Master Sommelier & Cofounder, Corkbuzz
New York, NY/Charlotte, NC
Photo: Katrín Björk
Laura Maniec opened Corkbuzz's first location in 2011, two years after becoming one of just 18 female Master Sommeliers in the world at that time. Since then, the game-changing wine and small-plates studio has grown to a mini empire that includes outlets in New York's Chelsea Market and Charlotte, North Carolina. And that's not all. "I'm working on a new project called The Weekly Tasting, where a series of four-bottle packs of wine gets delivered to your door," she says. "It's a really exciting way to try new wines, geared toward people who want to break out of their comfort zone and learn about wines they would otherwise have not tried on their own.”
Winemaker, Field Recordings Wine
Paso Robles, CA
Photo: Jennifer Olson
Wine? In a can? If you ask Field Recordings' Andrew Jones, pushing the boundaries of what wine can look like and how it can be enjoyed is just an extension of his lifelong love of the grape. Jones's forward-thinking approach to winemaking goes hand in hand with his commitment to small farming, a refreshing departure from where he's worried his industry is heading. "The family winery seems to be slowly fading away as the big players keep acquiring and consolidating things," he says. "I'm hoping wine goes in a good direction as it becomes more a part of our culture, but in general, we have a lot of work ahead." Good thing he's up for it.
Wine Director, République
Los Angeles, CA
Photo: DYLAN + JENI
Though she hasn't been in the industry as long as some, the 33-year-old high school history teacher-turned-République wine director dubbed "one of the most influential Latina sommeliers in the country" by the L.A. Times, has already made quite a splash within L.A.'s booming dining scene. "The face of Los Angeles wine has completely changed, but it’s also changed because the face of the restaurant industry has changed," she notes. "There’s been more of a drive for more sommeliers, and it’s a pretty diverse group. The move toward casual high end seems to be continuing, with really great beverage programs and food, but without fussy service. The people here have a lot of passion and are really taking the next step seriously."
CEO, Love Cork Screw
Photo: Jason Little
In today's world, the number of Caucasian wine professionals still far outweighs African Americans, and rectifying that statistic has been one of the central forces driving Chrishon Lampley's 20+-year career as an entrepreneur.
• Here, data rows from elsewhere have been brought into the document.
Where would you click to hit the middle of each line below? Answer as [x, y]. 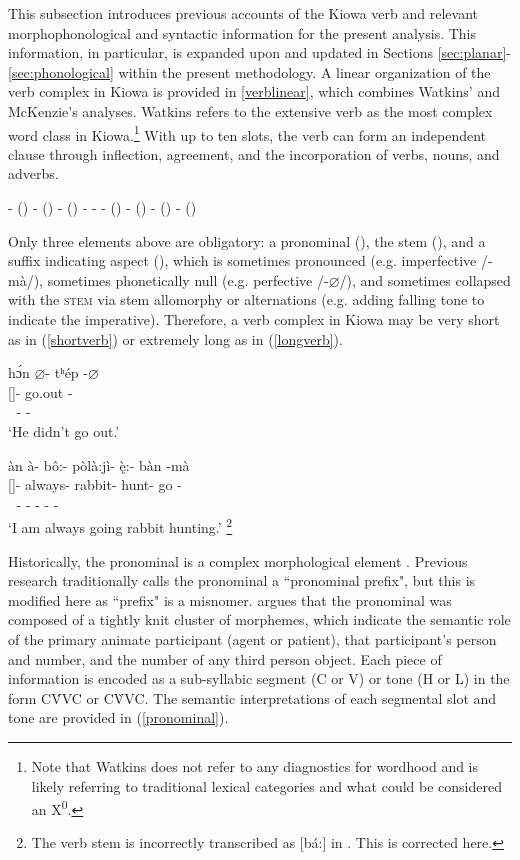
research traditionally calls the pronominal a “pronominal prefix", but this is [242, 580]
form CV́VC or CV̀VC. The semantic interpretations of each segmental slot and [252, 697]
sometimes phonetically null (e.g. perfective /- [188, 279]
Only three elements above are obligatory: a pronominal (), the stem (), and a [247, 240]
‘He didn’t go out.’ [64, 430]
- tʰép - [66, 372]
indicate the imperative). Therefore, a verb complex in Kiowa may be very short [254, 318]
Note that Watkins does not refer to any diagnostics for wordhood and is [255, 765]
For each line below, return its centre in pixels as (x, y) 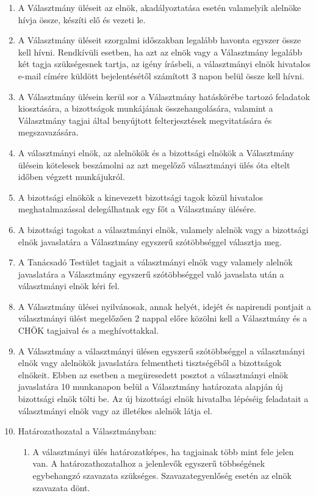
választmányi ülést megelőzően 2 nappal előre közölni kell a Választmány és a (163, 318)
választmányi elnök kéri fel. (69, 286)
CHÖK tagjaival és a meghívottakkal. (88, 330)
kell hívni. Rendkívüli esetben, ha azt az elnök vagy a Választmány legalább (160, 52)
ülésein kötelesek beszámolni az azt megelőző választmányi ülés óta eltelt (154, 164)
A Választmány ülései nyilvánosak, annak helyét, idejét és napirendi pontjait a (164, 306)
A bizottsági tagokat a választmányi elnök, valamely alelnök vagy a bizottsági (163, 229)
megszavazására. (48, 132)
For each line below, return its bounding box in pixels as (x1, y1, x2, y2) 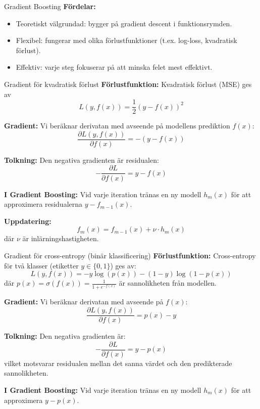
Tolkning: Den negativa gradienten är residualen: (4, 154, 159, 165)
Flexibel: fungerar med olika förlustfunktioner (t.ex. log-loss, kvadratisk (16, 35, 237, 46)
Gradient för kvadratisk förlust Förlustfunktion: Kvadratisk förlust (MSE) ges (4, 78, 252, 89)
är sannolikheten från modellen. (119, 278, 217, 288)
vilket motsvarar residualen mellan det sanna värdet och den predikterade (4, 357, 232, 368)
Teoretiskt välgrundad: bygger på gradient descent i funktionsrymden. (16, 18, 232, 28)
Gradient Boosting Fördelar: (4, 1, 96, 11)
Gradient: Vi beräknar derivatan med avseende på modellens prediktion (4, 120, 230, 131)
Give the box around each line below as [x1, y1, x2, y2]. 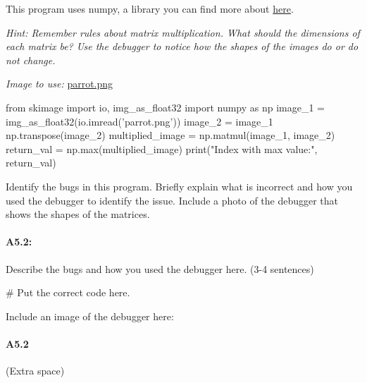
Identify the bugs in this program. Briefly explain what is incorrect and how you [6, 178, 353, 193]
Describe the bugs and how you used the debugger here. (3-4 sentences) [6, 261, 314, 276]
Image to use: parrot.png [6, 76, 113, 91]
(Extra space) [6, 363, 65, 378]
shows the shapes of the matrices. [6, 207, 150, 221]
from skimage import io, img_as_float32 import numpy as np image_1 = [6, 99, 325, 114]
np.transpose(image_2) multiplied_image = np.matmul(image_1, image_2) [6, 128, 335, 142]
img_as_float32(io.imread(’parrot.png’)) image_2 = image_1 [6, 114, 273, 128]
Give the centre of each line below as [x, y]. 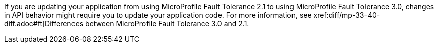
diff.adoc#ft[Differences [44, 23]
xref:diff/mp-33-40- [347, 15]
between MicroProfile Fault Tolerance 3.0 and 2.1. [167, 23]
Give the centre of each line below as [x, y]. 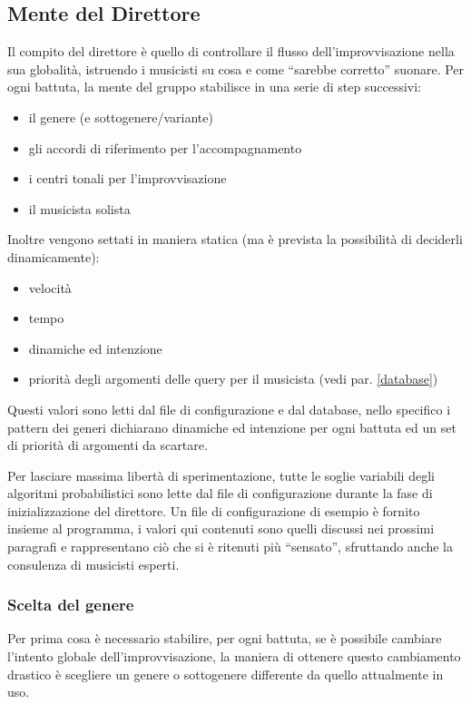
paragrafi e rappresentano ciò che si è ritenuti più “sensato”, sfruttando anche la [231, 547]
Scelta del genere [71, 605]
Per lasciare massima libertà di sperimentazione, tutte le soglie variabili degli [221, 475]
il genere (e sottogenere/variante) [121, 117]
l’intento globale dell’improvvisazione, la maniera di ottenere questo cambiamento [234, 656]
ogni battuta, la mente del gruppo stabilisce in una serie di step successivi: [214, 87]
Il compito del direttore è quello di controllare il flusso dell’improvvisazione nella [231, 51]
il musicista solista [79, 208]
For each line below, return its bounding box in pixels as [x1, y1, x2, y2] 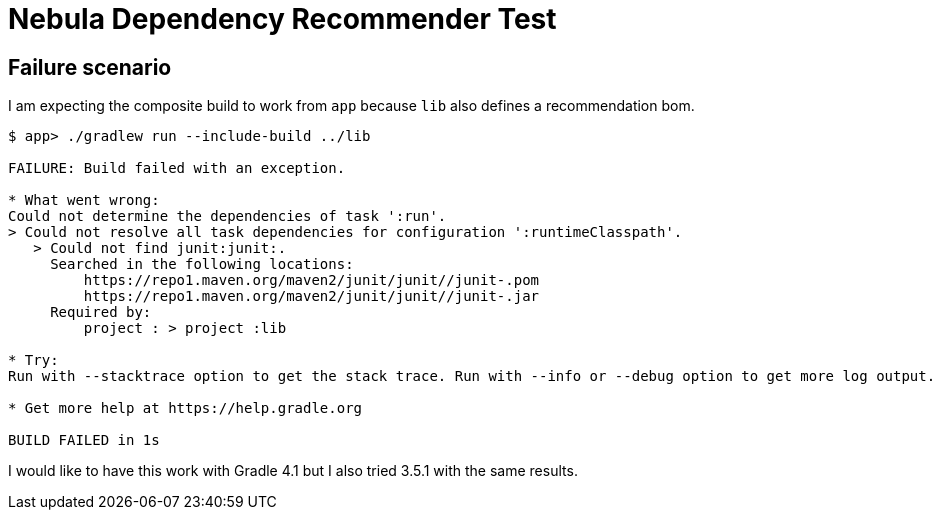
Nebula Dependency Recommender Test [8, 2, 557, 36]
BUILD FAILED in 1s [8, 432, 160, 449]
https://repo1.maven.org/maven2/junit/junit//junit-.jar [83, 288, 540, 305]
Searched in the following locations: [50, 256, 354, 273]
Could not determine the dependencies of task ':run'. [8, 208, 447, 225]
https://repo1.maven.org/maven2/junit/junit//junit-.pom [83, 272, 540, 289]
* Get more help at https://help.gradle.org [8, 400, 363, 417]
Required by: [50, 304, 152, 321]
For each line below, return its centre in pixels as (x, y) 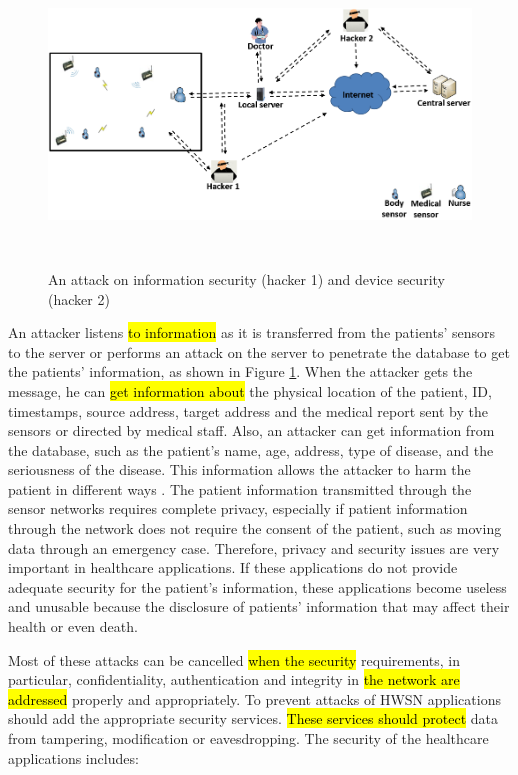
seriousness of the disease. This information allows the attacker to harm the (239, 469)
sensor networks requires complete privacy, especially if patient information (238, 508)
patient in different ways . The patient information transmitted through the (240, 488)
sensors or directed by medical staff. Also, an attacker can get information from (251, 430)
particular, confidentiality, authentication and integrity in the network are (234, 679)
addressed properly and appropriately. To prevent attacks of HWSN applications (254, 698)
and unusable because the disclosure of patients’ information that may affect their (259, 606)
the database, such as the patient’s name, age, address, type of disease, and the (251, 449)
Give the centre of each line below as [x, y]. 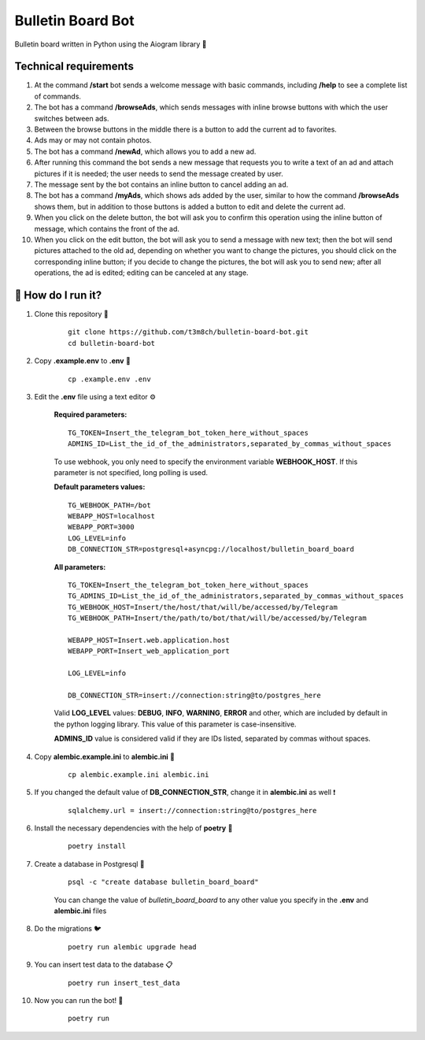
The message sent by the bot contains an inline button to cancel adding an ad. [161, 184]
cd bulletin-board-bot [112, 343]
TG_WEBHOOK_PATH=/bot [109, 505]
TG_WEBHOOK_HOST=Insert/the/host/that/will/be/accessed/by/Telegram [203, 607]
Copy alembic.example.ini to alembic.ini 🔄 [105, 756]
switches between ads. [72, 118]
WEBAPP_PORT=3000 [101, 527]
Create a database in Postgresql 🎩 [89, 864]

She started Love Cork Screw after a devastating structural accident destroyed her award-winning South Loop bar, Three Peas Art Lounge. First came a blog, and as her readership exploded, LCS became a radio show and, finally, a full-blown wine business. Lampley's company, now a licensed wholesaler and importer with a seven-state reach, also produces several different varietals under the Love Cork Screw name. As if that weren't enough, she also sells handmade scented candles. "I'm an extrovert, so I enjoy being around people—and drinking wine, of course. So I just combined the two!" she explains. "It's created an unexpected platform for me to inspire other entrepreneurs and learn from them. The connections are priceless."